▸ Source material:

= Beginning of Section =

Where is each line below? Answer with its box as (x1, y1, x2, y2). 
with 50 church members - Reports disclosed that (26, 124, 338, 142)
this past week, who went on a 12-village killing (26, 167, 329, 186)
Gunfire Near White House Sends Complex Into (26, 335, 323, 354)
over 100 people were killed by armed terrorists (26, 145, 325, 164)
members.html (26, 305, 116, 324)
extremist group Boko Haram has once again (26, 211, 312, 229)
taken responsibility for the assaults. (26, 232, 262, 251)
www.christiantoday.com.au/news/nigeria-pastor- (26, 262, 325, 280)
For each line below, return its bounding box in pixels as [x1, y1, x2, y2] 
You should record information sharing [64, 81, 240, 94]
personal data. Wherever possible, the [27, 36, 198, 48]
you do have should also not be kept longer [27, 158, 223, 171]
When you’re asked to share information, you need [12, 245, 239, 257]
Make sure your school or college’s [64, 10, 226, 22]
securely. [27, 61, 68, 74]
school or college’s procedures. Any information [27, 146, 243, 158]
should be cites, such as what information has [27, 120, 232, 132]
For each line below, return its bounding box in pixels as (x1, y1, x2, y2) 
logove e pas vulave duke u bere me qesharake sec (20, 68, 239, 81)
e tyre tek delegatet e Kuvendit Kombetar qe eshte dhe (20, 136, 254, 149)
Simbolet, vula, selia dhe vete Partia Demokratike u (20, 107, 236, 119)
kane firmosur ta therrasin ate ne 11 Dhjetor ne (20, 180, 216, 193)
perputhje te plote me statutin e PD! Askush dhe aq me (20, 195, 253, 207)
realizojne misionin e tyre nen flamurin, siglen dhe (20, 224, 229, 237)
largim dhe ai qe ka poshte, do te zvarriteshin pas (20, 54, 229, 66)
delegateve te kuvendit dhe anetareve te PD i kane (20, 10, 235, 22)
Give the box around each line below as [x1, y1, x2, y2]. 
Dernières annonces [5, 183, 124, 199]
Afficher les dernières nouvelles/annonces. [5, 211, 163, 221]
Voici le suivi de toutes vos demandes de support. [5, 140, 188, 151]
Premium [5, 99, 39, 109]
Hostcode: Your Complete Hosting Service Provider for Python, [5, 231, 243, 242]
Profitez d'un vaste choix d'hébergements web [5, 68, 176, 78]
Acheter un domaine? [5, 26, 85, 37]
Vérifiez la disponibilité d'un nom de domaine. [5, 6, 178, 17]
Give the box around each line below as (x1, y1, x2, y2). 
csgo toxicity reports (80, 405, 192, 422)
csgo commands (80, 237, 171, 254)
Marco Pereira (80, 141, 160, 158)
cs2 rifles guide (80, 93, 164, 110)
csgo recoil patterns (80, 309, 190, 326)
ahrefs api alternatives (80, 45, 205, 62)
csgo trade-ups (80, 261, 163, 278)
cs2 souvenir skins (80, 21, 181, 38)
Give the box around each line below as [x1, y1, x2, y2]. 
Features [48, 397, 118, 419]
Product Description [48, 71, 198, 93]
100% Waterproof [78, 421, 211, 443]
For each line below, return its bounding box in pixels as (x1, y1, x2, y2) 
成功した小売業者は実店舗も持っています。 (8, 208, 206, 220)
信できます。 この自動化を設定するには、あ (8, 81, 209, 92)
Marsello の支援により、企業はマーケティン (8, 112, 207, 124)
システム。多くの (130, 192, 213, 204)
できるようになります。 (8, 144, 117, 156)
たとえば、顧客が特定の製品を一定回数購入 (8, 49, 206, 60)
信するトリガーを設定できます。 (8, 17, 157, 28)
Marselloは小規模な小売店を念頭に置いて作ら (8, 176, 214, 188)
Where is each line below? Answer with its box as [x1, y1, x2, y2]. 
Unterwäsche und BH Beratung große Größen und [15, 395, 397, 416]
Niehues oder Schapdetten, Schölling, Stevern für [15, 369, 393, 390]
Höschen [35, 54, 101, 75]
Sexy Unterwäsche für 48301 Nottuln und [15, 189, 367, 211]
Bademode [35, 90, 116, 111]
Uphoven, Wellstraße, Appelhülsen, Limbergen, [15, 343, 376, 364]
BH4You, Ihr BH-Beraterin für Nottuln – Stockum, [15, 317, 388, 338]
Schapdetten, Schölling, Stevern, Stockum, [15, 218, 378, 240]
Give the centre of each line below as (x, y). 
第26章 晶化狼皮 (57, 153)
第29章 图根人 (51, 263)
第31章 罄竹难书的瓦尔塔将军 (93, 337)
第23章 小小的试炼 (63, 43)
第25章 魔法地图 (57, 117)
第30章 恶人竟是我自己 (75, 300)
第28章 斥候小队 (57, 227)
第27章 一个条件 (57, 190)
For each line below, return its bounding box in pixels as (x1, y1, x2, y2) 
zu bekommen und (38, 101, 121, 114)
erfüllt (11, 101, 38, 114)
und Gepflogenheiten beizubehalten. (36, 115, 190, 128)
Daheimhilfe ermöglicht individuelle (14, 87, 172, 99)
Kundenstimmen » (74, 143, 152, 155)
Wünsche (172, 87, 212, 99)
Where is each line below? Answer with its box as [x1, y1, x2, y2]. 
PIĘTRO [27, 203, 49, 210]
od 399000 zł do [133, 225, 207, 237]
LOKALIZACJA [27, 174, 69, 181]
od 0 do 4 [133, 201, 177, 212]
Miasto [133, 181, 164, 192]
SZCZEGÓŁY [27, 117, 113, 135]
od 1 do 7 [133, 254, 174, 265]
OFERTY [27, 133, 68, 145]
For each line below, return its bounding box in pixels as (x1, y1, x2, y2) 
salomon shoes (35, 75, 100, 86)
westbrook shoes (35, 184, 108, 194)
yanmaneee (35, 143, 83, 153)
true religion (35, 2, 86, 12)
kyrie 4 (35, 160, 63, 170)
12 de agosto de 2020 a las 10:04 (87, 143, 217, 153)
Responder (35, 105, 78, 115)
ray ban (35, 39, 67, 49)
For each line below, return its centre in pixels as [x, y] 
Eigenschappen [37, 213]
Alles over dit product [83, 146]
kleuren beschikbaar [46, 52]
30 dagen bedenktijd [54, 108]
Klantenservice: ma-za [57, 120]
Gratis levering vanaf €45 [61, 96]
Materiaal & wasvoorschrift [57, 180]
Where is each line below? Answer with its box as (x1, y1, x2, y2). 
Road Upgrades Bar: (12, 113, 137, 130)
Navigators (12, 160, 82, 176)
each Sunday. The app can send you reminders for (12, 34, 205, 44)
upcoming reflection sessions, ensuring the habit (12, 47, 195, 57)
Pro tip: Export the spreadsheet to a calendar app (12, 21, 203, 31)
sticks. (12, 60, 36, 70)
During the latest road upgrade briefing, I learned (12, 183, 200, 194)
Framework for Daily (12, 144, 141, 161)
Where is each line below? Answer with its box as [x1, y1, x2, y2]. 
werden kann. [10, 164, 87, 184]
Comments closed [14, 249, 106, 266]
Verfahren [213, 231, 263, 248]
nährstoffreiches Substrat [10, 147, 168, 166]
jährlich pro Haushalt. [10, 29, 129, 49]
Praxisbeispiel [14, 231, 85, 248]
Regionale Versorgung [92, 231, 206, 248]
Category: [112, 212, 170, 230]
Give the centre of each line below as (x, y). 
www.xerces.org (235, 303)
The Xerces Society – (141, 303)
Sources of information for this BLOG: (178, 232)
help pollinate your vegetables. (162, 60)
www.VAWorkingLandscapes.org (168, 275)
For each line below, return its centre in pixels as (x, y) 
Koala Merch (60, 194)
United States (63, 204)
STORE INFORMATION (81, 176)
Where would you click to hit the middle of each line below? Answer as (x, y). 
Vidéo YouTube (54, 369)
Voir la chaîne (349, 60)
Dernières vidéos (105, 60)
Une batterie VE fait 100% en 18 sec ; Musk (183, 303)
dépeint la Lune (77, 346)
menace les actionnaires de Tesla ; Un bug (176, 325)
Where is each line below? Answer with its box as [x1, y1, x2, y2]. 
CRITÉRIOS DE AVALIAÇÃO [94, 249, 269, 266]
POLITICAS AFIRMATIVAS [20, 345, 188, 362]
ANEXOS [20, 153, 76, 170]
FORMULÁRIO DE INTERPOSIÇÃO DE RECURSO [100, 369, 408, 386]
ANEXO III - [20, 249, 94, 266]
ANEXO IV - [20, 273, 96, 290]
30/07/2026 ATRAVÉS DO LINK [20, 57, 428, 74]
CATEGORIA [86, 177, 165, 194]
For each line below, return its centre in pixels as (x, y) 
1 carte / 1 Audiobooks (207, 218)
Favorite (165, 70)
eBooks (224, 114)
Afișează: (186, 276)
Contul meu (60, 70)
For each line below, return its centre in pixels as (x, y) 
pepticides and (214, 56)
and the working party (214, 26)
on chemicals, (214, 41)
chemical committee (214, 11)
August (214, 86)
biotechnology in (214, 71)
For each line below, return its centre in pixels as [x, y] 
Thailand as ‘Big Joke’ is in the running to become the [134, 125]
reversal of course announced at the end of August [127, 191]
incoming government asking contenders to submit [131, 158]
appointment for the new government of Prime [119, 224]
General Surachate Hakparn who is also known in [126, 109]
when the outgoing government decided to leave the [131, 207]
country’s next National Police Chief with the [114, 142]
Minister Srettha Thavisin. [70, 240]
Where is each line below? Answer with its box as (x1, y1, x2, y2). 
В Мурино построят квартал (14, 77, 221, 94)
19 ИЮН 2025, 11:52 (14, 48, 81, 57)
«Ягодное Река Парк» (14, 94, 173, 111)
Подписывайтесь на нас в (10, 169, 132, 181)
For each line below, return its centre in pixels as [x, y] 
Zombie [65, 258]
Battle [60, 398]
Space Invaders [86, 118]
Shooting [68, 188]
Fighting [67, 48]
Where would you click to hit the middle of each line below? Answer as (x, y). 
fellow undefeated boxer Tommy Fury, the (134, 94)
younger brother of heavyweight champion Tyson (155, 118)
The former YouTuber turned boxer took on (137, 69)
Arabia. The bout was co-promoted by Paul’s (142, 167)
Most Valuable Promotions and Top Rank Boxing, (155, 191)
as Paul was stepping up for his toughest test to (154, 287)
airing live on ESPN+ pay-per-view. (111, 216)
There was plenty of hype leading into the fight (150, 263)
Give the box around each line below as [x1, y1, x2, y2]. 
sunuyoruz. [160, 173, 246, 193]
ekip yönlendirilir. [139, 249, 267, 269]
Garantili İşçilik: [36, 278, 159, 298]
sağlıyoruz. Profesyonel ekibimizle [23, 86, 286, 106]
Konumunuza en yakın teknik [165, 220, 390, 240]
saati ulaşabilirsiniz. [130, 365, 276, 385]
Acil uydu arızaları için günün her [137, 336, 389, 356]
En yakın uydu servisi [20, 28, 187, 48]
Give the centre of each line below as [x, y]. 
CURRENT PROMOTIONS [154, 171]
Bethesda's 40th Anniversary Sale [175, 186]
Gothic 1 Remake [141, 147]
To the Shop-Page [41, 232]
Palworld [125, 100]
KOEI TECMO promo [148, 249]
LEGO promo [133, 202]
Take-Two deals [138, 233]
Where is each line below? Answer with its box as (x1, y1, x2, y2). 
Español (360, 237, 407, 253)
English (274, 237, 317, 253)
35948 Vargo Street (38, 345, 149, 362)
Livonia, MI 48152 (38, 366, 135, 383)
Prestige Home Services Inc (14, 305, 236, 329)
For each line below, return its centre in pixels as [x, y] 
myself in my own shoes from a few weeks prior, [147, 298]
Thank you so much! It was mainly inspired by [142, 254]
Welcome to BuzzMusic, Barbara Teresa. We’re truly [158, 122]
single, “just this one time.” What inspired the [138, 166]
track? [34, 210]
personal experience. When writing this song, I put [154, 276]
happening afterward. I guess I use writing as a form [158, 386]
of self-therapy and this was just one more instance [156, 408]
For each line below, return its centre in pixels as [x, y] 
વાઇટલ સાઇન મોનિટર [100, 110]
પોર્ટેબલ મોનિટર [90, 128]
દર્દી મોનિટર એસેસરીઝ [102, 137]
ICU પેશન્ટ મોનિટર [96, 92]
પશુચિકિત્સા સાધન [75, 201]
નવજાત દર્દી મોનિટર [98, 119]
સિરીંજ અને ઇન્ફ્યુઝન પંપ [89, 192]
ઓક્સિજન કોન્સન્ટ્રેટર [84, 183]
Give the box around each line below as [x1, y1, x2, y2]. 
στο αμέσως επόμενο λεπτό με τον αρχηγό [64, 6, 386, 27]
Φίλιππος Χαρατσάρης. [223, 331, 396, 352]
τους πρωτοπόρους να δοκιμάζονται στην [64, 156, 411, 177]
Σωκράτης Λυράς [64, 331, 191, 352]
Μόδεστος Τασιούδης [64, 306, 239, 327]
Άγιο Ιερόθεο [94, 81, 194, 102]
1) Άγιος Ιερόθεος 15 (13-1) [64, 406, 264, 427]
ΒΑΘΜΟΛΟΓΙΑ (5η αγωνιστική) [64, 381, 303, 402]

= End of Section =

In the listing above, find the line with "jährlich pro Haushalt. [10, 29, 129, 49]" and the line with "Подписывайтесь на нас в (10, 169, 132, 181)"; output exactly those lines and all lines between them.

▸ Written solution:
jährlich pro Haushalt. [10, 29, 129, 49]
Praxisbeispiel [14, 231, 85, 248]
Regionale Versorgung [92, 231, 206, 248]
Category: [112, 212, 170, 230]
Give the centre of each line below as (x, y). 
www.xerces.org (235, 303)
The Xerces Society – (141, 303)
Sources of information for this BLOG: (178, 232)
help pollinate your vegetables. (162, 60)
www.VAWorkingLandscapes.org (168, 275)
For each line below, return its centre in pixels as (x, y) 
Koala Merch (60, 194)
United States (63, 204)
STORE INFORMATION (81, 176)
Where would you click to hit the middle of each line below? Answer as (x, y). 
Vidéo YouTube (54, 369)
Voir la chaîne (349, 60)
Dernières vidéos (105, 60)
Une batterie VE fait 100% en 18 sec ; Musk (183, 303)
dépeint la Lune (77, 346)
menace les actionnaires de Tesla ; Un bug (176, 325)
Where is each line below? Answer with its box as [x1, y1, x2, y2]. 
CRITÉRIOS DE AVALIAÇÃO [94, 249, 269, 266]
POLITICAS AFIRMATIVAS [20, 345, 188, 362]
ANEXOS [20, 153, 76, 170]
FORMULÁRIO DE INTERPOSIÇÃO DE RECURSO [100, 369, 408, 386]
ANEXO III - [20, 249, 94, 266]
ANEXO IV - [20, 273, 96, 290]
30/07/2026 ATRAVÉS DO LINK [20, 57, 428, 74]
CATEGORIA [86, 177, 165, 194]
For each line below, return its centre in pixels as (x, y) 
1 carte / 1 Audiobooks (207, 218)
Favorite (165, 70)
eBooks (224, 114)
Afișează: (186, 276)
Contul meu (60, 70)
For each line below, return its centre in pixels as (x, y) 
pepticides and (214, 56)
and the working party (214, 26)
on chemicals, (214, 41)
chemical committee (214, 11)
August (214, 86)
biotechnology in (214, 71)
For each line below, return its centre in pixels as [x, y] 
Thailand as ‘Big Joke’ is in the running to become the [134, 125]
reversal of course announced at the end of August [127, 191]
incoming government asking contenders to submit [131, 158]
appointment for the new government of Prime [119, 224]
General Surachate Hakparn who is also known in [126, 109]
when the outgoing government decided to leave the [131, 207]
country’s next National Police Chief with the [114, 142]
Minister Srettha Thavisin. [70, 240]
Where is each line below? Answer with its box as (x1, y1, x2, y2). 
В Мурино построят квартал (14, 77, 221, 94)
19 ИЮН 2025, 11:52 (14, 48, 81, 57)
«Ягодное Река Парк» (14, 94, 173, 111)
Подписывайтесь на нас в (10, 169, 132, 181)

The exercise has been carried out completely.